/minifyGaia

Code to shrink Gaia down to a single DB, for specific purposes (eg. astrometry)

Primary LanguagePythonMIT LicenseMIT

minifyGaia

Code to shrink Gaia down to a single DB, for specific purposes (eg. astrometry)

Installation

Install the Python requirements:

pip install -r requirements.txt

Install the indexing requirements: first make sure that you have make and gcc installed and in your path. Then:

git clone https://github.com/Caltech-IPAC/SpatialIndex.git
cd SpatialIndex
make
python setup.py install

You'll now have the indexing executable SpatialIndex/bin/sptIndx in your path and the Python spatial-index installed.

Build the Database

First, edit the config_astrom.py file to make sure that you are setting the parameters you want to save in the minified DB and any boundaries on parameters that you want to enforce (e.g. mag < 18.0).

Make the DB:

python ./minifyGaia.py make_db --clobber=True

Ingest the DB:

python ./minifyGaia.py ingest_all --source_list=gaia_source.list

This will download the Gaia DR3 *.csv.gz files as they load into the DB.

Query the DB using ADQL

In Python, connect to the database:

import duckdb
from config_astrom import default_filename, default_table_name

conn = duckdb.connect(default_filename, read_only=True)

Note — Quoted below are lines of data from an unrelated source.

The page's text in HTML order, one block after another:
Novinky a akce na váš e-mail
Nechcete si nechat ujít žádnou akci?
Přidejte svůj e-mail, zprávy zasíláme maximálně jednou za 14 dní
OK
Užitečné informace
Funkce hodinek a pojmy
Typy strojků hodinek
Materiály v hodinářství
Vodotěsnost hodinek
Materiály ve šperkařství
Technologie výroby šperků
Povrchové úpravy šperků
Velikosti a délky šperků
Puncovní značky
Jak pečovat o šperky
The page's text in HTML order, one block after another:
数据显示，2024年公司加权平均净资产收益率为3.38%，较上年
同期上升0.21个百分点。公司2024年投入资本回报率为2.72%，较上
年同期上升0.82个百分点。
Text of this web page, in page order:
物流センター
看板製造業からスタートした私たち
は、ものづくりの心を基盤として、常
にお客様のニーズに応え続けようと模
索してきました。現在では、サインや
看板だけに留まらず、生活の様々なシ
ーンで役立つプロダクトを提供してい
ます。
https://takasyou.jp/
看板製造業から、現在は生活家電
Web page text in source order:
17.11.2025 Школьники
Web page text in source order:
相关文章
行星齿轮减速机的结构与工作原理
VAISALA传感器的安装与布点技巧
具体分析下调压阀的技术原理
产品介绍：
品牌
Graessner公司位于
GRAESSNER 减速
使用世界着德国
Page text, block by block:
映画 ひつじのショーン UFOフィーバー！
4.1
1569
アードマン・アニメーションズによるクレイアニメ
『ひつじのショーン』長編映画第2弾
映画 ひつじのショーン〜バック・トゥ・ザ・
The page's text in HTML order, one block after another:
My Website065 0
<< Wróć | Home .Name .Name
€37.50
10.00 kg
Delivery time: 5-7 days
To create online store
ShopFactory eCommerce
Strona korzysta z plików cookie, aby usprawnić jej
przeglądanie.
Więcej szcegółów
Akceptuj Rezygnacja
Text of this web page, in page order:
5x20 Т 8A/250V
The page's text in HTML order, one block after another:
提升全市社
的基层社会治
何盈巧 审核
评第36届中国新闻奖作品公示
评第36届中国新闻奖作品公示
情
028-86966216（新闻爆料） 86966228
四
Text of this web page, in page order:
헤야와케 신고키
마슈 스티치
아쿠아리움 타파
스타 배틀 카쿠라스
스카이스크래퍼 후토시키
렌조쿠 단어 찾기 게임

Let's say we want to issue a query around a certain point:

import healpy
from ADQL.adql import ADQL
from spatial_index import SpatialIndex
from healpy.pixelfunc import vec2ang
import numpy as np
from astropy.table import Table

ra_source, dec_source = 45.00432028915398, 0.0210477637811747
max_distance_deg = 0.05
 
adql_string = f"""
   SELECT x, y, z, phot_rp_mean_mag, pmra, pmdec, parallax
   FROM {default_table_name}
   WHERE 1=CONTAINS(
      POINT('ICRS', ra, dec),
      CIRCLE('ICRS', {ra_source} , {dec_source}, {max_distance_deg}))
      
adql = ADQL(dbms='sqlite', level=20, 
                racol='ra', deccol='dec',
                xcol = 'x', ycol='y', zcol='z', indxcol='htm20',
                mode=SpatialIndex.HTM, encoding=SpatialIndex.BASE10)
q = adql.sql(adql_string)

Now we have our ADQL query converted into a duckDB query. Get the results and add in ra dec colunms

ret = conn.execute(q).fetchall()
radec = np.array([vec2ang(np.array([row[0], row[1], row[2]]),lonlat=True) for row in ret]).squeeze()
df = pd.DataFrame(ret, columns = ["x", "y", "z",
                    "phot_rp_mean_mag", "pmra", "pmdec", "parallax"])
df["ra"], df["dec"] = radec[:,0] ,radec[:,1]

Now we can filter this as an astropy Table, sorting by distance from the source position:

import astropy.units as u
from astropy.coordinates import SkyCoord

c1 = SkyCoord(ra_source*u.deg, dec_source*u.deg)
c2 = SkyCoord(df["ra"]*u.deg, df["dec"]*u.deg)

df["dist"] = c1.separation(c2).arcsec
del df["x"]
del df["y"]
del df["z"]

r = Table.from_pandas(df)
filter_mask = (
        (r["phot_rp_mean_mag"] < 18)
        & (r["phot_rp_mean_mag"] > 10)
        & (r["parallax"] < 250)
    )
r[filter_mask]
r.sort("dist")